Table 1 Number of confirmed mortality events with GPS coordinates for each species on the railway through Banff and Yoho National Parks from 1995 through 2018.

Analytical methods

To identify the explanatory variables that best explained locations where mortality events occurred, we compared mortality locations to available locations at four spatial scales for each of three guilds; bears, other carnivores, and ungulates. First, we built logistic regression models with 5000 random locations distributed along the railway throughout the study area (an average of one random location every 26 m). This model assessed where animals were killed within our study area. The distribution of mortality locations could be influenced by variability in animal density over space and time. For example, the population of elk declined by 75% in about 2000 and shifted their distribution eastward in winter toward the Banff townsite4. We therefore developed additional models that compared the habitat attributes of mortality locations to paired locations on the railway within a one day’s travel. We constrained available points to occur within each of 2.5 km, 5 km, and 10 km of a mortality location to accommodate habitat use at multiple spatial scales41. We derived these scales from the daily mean (range = 3.4 km for black bears to 13.8 km for wolves) and upper 95% quantiles (range = 7.5 for black bears to 23.7 km for wolves) of movement distances from GPS-collared animal in our study area (after42). We used conditional logistic regression to compare mortality locations to paired random locations on the rail with a 1:100 ratio of cases to controls.

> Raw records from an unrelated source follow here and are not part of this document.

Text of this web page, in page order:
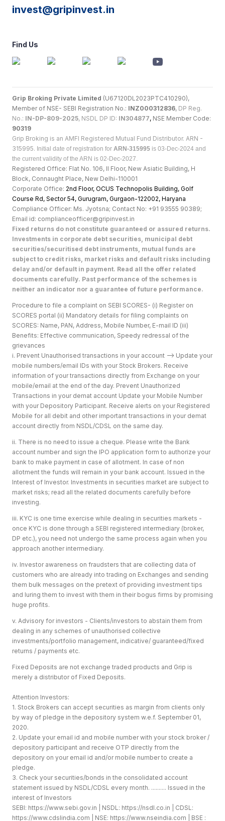
invest@gripinvest.in
Find Us
Grip Broking Private Limited (U67120DL2023PTC410290),
Member of NSE- SEBI Registration No.: INZ000312836, DP Reg.
No.: IN-DP-809-2025, NSDL DP ID: IN304877, NSE Member Code:
90319
Grip Broking is an AMFI Registered Mutual Fund Distributor. ARN -
315995. Initial date of registration for ARN-315995 is 03-Dec-2024 and
the current validity of the ARN is 02-Dec-2027.
Registered Office: Flat No. 106, II Floor, New Asiatic Building, H
Block, Connaught Place, New Delhi-110001
Corporate Office: 2nd Floor, OCUS Technopolis Building, Golf
Course Rd, Sector 54, Gurugram, Gurgaon-122002, Haryana
Compliance Officer: Ms. Jyotsna; Contact No: +91 93555 90389;
Email id: complianceofficer@gripinvest.in
Fixed returns do not constitute guaranteed or assured returns.
Investments in corporate debt securities, municipal debt
securities/securitised debt instruments, mutual funds are
subject to credit risks, market risks and default risks including
delay and/or default in payment. Read all the offer related
documents carefully. Past performance of the schemes is
neither an indicator nor a guarantee of future performance.
Procedure to file a complaint on SEBI SCORES- (i) Register on
SCORES portal (ii) Mandatory details for filing complaints on
SCORES: Name, PAN, Address, Mobile Number, E-mail ID (iii)
Benefits: Effective communication, Speedy redressal of the
grievances
i. Prevent Unauthorised transactions in your account --> Update your
mobile numbers/email IDs with your Stock Brokers. Receive
information of your transactions directly from Exchange on your
mobile/email at the end of the day. Prevent Unauthorized
Transactions in your demat account Update your Mobile Number
with your Depository Participant. Receive alerts on your Registered
Mobile for all debit and other important transactions in your demat
account directly from NSDL/CDSL on the same day.
ii. There is no need to issue a cheque. Please write the Bank
account number and sign the IPO application form to authorize your
bank to make payment in case of allotment. In case of non
allotment the funds will remain in your bank account. Issued in the
Interest of Investor. Investments in securities market are subject to
market risks; read all the related documents carefully before
investing.
iii. KYC is one time exercise while dealing in securities markets -
once KYC is done through a SEBI registered intermediary (broker,
DP etc.), you need not undergo the same process again when you
approach another intermediary.
iv. Investor awareness on fraudsters that are collecting data of
customers who are already into trading on Exchanges and sending
them bulk messages on the pretext of providing investment tips
and luring them to invest with them in their bogus firms by promising
huge profits.
v. Advisory for investors - Clients/investors to abstain them from
dealing in any schemes of unauthorised collective
investments/portfolio management, indicative/ guaranteed/fixed
returns / payments etc.
Fixed Deposits are not exchange traded products and Grip is
merely a distributor of Fixed Deposits.
Attention Investors:
1. Stock Brokers can accept securities as margin from clients only
by way of pledge in the depository system w.e.f. September 01,
2020.
2. Update your email id and mobile number with your stock broker /
depository participant and receive OTP directly from the
depository on your email id and/or mobile number to create a
pledge.
3. Check your securities/bonds in the consolidated account
statement issued by NSDL/CDSL every month. .......... Issued in the
interest of Investors
SEBI: https://www.sebi.gov.in | NSDL: https://nsdl.co.in | CDSL:
https://www.cdslindia.com | NSE: https://www.nseindia.com | BSE :
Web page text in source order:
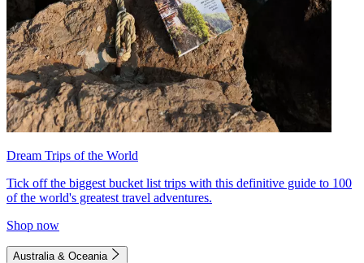
Dream Trips of the World
Tick off the biggest bucket list trips with this definitive guide to 100
of the world's greatest travel adventures.
Shop now
Australia & Oceania
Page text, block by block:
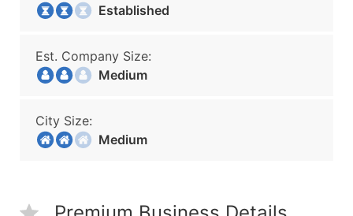
Established
Est. Company Size:
Medium
City Size:
Medium
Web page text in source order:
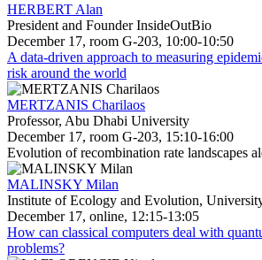
HERBERT Alan
President and Founder InsideOutBio
December 17, room G-203, 10:00-10:50
A data-driven approach to measuring
risk around the world
MERTZANIS Charilaos
Professor, Abu Dhabi University
December 17, room G-203, 15:10-16:00
Evolution of recombination rate landscapes
MALINSKY Milan
Institute of Ecology and Evolution,
December 17, online, 12:15-13:05
How can classical computers deal with
problems?
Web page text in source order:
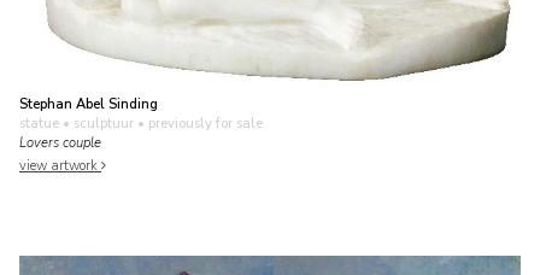
Stephan Abel Sinding
statue • sculptuur • previously for sale
Lovers couple
view artwork
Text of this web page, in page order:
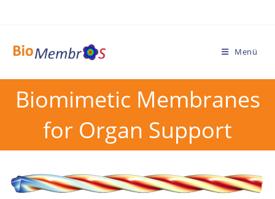
Menü
Biomimetic Membranes
for Organ Support
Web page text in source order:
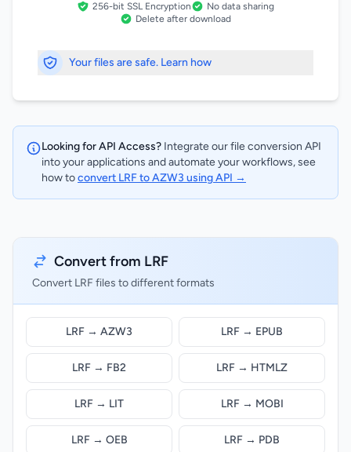
256-bit SSL Encryption
No data sharing
Delete after download
Your files are safe. Learn how
Looking for API Access? Integrate our file conversion API
into your applications and automate your workflows, see
how toconvert LRF to AZW3 using API →
Convert from LRF
Convert LRF files to different formats
LRF → AZW3 LRF → EPUB
LRF → FB2 LRF → HTMLZ
LRF → LIT LRF → MOBI
LRF → OEB LRF → PDB
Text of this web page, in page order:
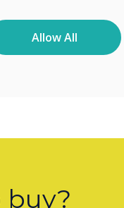
buy?
Allow All
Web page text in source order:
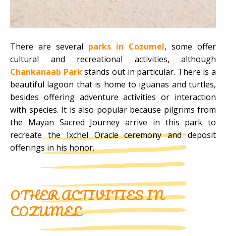
There are several parks in Cozumel, some offer
cultural and recreational activities, although
Chankanaab Parkstands out in particular. There is a
beautiful lagoon that is home to iguanas and turtles,
besides offering adventure activities or interaction
with species. It is also popular because pilgrims from
the Mayan Sacred Journey arrive in this park to
recreate the Ixchel Oracle ceremony and deposit
offerings in his honor.
OTHER ACTIVITIES IN
COZUMEL
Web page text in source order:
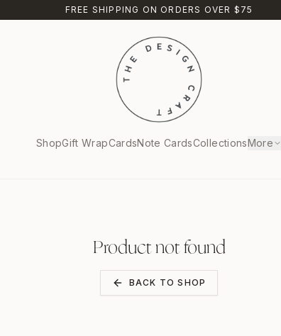
FREE SHIPPING ON ORDERS OVER $75
ShopGift WrapCardsNote CardsCollectionsMore
Product not found
BACK TO SHOP
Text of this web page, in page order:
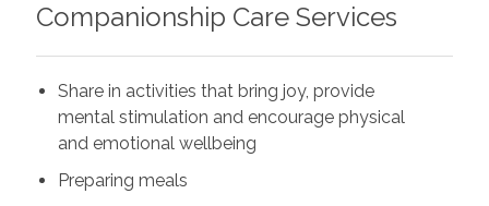
Companionship Care Services
Share in activities that bring joy, provide
mental stimulation and encourage physical
and emotional wellbeing
Preparing meals
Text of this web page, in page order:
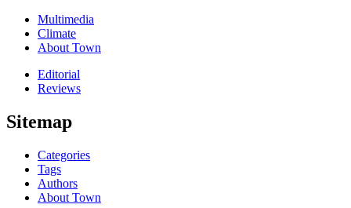
Multimedia
Climate
About Town
Editorial
Reviews
Sitemap
Categories
Tags
Authors
About Town
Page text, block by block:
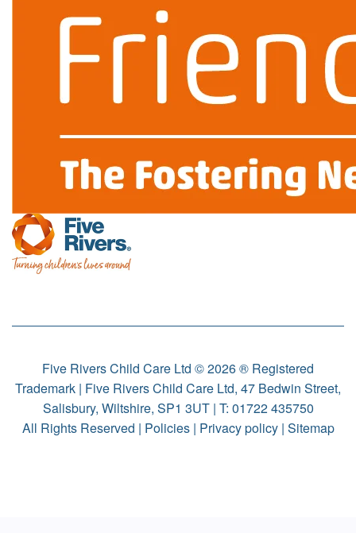
Five Rivers Child Care Ltd © 2026 ® Registered
Trademark | Five Rivers Child Care Ltd, 47 Bedwin Street,
Salisbury, Wiltshire, SP1 3UT | T: 01722 435750
All Rights Reserved | Policies| Privacy policy| Sitemap
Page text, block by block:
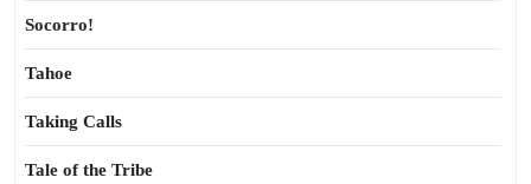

We used four types of explanatory landscape variables to model the spatial characteristics of mortality events and grouped these according to animal perception of trains, channelling of animal movement, forage quality, and security from people (Table 2). Several variables pertained to more than one potential causative relationship and we offer the following hypotheses as guides to the logic of model predictions that were not mutually exclusive. We hypothesized that the ability of an animal to perceive an approaching train would reduce strike risk such that mortality rates would increase with increasing track curvature, change in elevation, posted train speed, and canopy cover. We also hypothesized that features that channel animal movement onto the railway would increase risk of collisions, predicting mortality rates would increase with topographic complexity, the amount or proximity of water, proximity of roads, and canopy closure. We hypothesized that high forage quality in the vicinity of the railway would increase animal attraction, and hence the risk of strikes, predicting positive correlations with proximity to railway sidings (where trains travel slowly such that leaking grain accumulates39) and with higher shrub cover, which provides berry-producing forage for bears and browse for ungulates. Finally, we hypothesized that strikes would increase where animals spent more time because they had high security from people in the busy valley bottoms of these protected areas, predicting that mortality would increase with distance to roads, shrub density, and canopy cover. We calculated each landscape variable at three spatial scales (with radii of 90, 210 and 390 m based on 30 m resolution base layers). We did not use larger radii for these analyses to maximize our ability to discriminate between cases and their controls (above). For each variable we selected the radius that produced the best fit to the data with all species combined to improve comparisons across guilds and analytical scales. We removed variables that were highly correlated (r > 0.6) and that had high variance inflation factors.

Table 2 Explanatory variables used in modelling animal-train collisions for three guilds of large mammals (bears, other carnivores, and ungulates) in Banff and Yoho National Parks, Canada between 1995 and 2018, along with the hypothesized mechanism by which these variables may influence probability of collision.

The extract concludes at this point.